START GIVEN DATA
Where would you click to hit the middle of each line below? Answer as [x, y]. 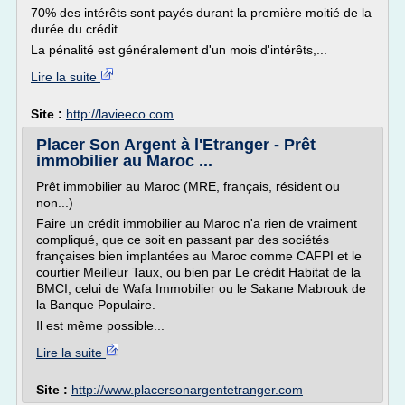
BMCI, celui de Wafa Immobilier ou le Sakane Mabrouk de [201, 288]
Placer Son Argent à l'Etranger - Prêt [176, 145]
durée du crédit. [76, 29]
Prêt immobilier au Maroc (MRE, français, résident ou [188, 186]
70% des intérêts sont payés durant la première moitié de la [201, 13]
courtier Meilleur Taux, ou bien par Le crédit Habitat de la [198, 272]
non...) [55, 202]
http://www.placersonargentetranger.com [187, 390]
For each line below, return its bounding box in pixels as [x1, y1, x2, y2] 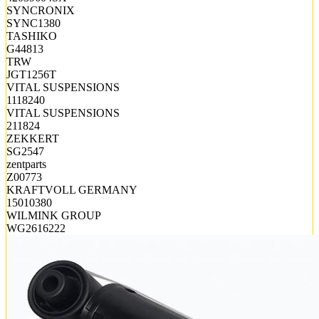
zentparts [6, 157, 46, 170]
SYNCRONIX [6, 4, 75, 16]
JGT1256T [6, 68, 56, 80]
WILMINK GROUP [6, 209, 101, 221]
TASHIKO [6, 29, 57, 42]
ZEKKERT [6, 132, 59, 145]
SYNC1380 [6, 16, 61, 29]
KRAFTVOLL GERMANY [6, 183, 137, 196]
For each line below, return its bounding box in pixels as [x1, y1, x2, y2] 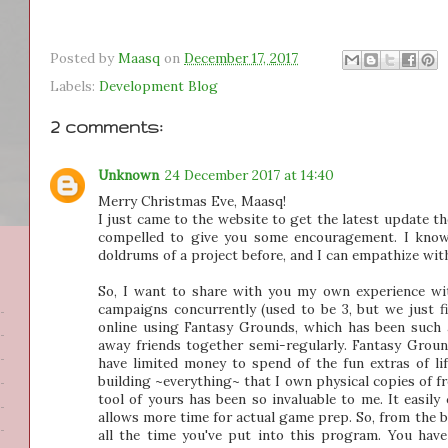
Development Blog [99, 77, 218, 95]
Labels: [50, 77, 99, 95]
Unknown [98, 165, 159, 184]
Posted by [50, 49, 118, 67]
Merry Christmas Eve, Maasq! [98, 191, 286, 210]
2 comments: [50, 117, 163, 136]
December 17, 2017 [184, 49, 298, 67]
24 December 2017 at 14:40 [165, 165, 334, 184]
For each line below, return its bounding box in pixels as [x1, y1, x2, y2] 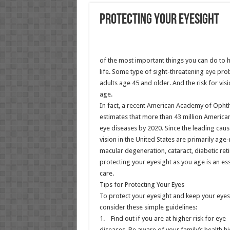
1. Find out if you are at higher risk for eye [99, 215, 226, 222]
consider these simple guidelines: [99, 203, 197, 211]
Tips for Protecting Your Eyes [99, 181, 184, 188]
END GIVEN DATA
■ TASK OBJECTIVE ■
Where does the string "Prêt" occur in the material? Copy every line where it does.

■ REPLY TO THE EXERCISE ■
Placer Son Argent à l'Etranger - Prêt [176, 145]
Prêt immobilier au Maroc (MRE, français, résident ou [188, 186]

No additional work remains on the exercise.